(Data records)
═══
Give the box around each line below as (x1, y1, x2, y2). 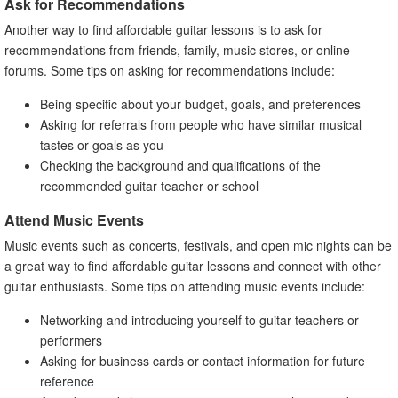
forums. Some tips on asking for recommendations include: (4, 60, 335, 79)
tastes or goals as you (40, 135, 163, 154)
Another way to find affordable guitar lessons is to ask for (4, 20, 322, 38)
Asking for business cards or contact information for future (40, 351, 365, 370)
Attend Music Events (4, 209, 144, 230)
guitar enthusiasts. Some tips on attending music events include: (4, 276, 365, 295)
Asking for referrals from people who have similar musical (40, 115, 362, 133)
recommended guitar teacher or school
═══
◆ **Directions**: Search the data for "include". Copy each line that has it.

◆ **Result of this exercise**:
forums. Some tips on asking for recommendations include: (4, 60, 335, 79)
guitar enthusiasts. Some tips on attending music events include: (4, 276, 365, 295)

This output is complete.